---------- Supplied entries ----------

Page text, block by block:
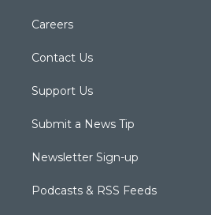
Careers
Contact Us
Support Us
Submit a News Tip
Newsletter Sign-up
Podcasts & RSS Feeds
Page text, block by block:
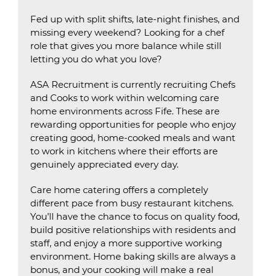
Fed up with split shifts, late-night finishes, and
missing every weekend? Looking for a chef
role that gives you more balance while still
letting you do what you love?
ASA Recruitment is currently recruiting Chefs
and Cooks to work within welcoming care
home environments across Fife. These are
rewarding opportunities for people who enjoy
creating good, home-cooked meals and want
to work in kitchens where their efforts are
genuinely appreciated every day.
Care home catering offers a completely
different pace from busy restaurant kitchens.
You’ll have the chance to focus on quality food,
build positive relationships with residents and
staff, and enjoy a more supportive working
environment. Home baking skills are always a
bonus, and your cooking will make a real
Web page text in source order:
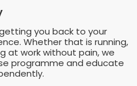
you back to your
Whether that is running,
at work without pain, we
programme and educate
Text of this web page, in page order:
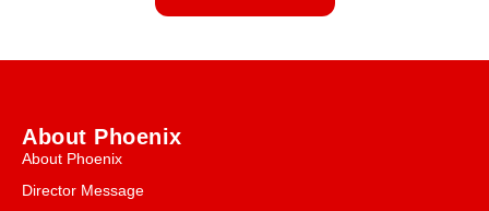
About Phoenix
About Phoenix
Director Message
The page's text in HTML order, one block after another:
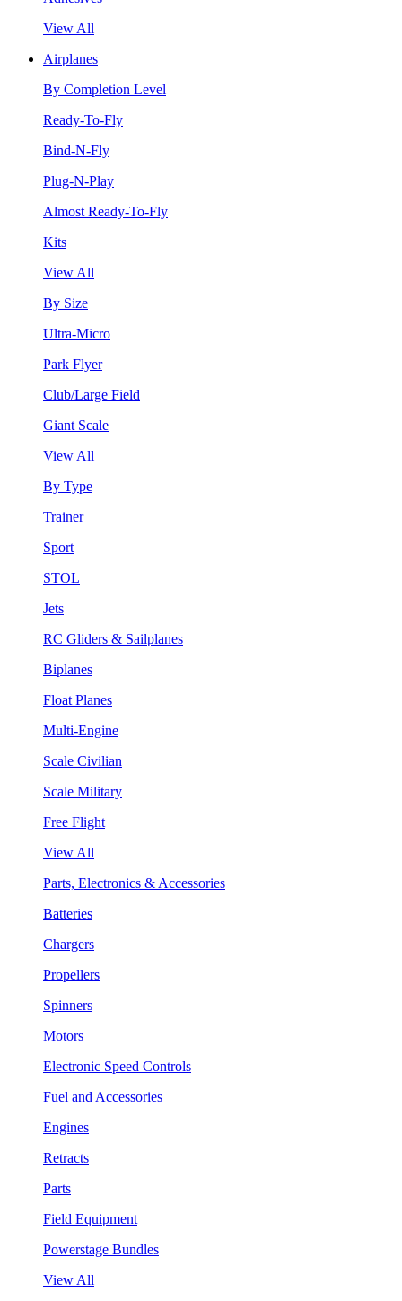
View All
Airplanes
By Completion Level
Ready-To-Fly
Bind-N-Fly
Plug-N-Play
Almost Ready-To-Fly
Kits
View All
By Size
Ultra-Micro
Park Flyer
Club/Large Field
Giant Scale
View All
By Type
Trainer
Sport
STOL
Jets
RC Gliders & Sailplanes
Biplanes
Float Planes
Multi-Engine
Scale Civilian
Scale Military
Free Flight
View All
Parts, Electronics & Accessories
Batteries
Chargers
Propellers
Spinners
Motors
Electronic Speed Controls
Fuel and Accessories
Engines
Retracts
Parts
Field Equipment
Powerstage Bundles
View All
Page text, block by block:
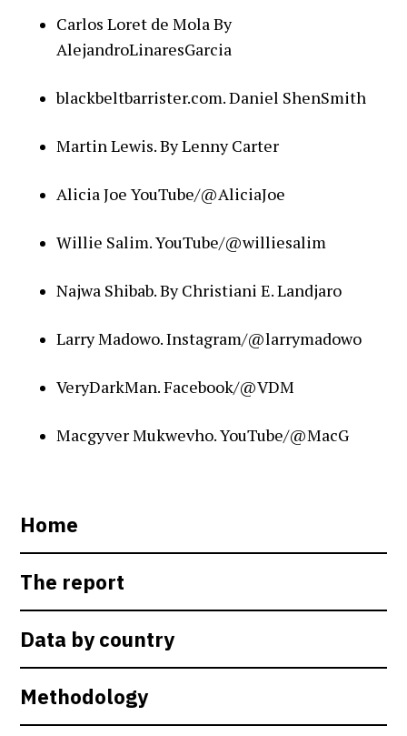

----------

Output the full material above exactly, leaving every picture out.

◆ **Answer below**:
Page text, block by block:
Careers
Contact Us
Support Us
Submit a News Tip
Newsletter Sign-up
Podcasts & RSS Feeds
Page text, block by block:
Fed up with split shifts, late-night finishes, and
missing every weekend? Looking for a chef
role that gives you more balance while still
letting you do what you love?
ASA Recruitment is currently recruiting Chefs
and Cooks to work within welcoming care
home environments across Fife. These are
rewarding opportunities for people who enjoy
creating good, home-cooked meals and want
to work in kitchens where their efforts are
genuinely appreciated every day.
Care home catering offers a completely
different pace from busy restaurant kitchens.
You’ll have the chance to focus on quality food,
build positive relationships with residents and
staff, and enjoy a more supportive working
environment. Home baking skills are always a
bonus, and your cooking will make a real
Web page text in source order:
you back to your
Whether that is running,
at work without pain, we
programme and educate
Text of this web page, in page order:
About Phoenix
About Phoenix
Director Message
The page's text in HTML order, one block after another:
View All
Airplanes
By Completion Level
Ready-To-Fly
Bind-N-Fly
Plug-N-Play
Almost Ready-To-Fly
Kits
View All
By Size
Ultra-Micro
Park Flyer
Club/Large Field
Giant Scale
View All
By Type
Trainer
Sport
STOL
Jets
RC Gliders & Sailplanes
Biplanes
Float Planes
Multi-Engine
Scale Civilian
Scale Military
Free Flight
View All
Parts, Electronics & Accessories
Batteries
Chargers
Propellers
Spinners
Motors
Electronic Speed Controls
Fuel and Accessories
Engines
Retracts
Parts
Field Equipment
Powerstage Bundles
View All
Page text, block by block:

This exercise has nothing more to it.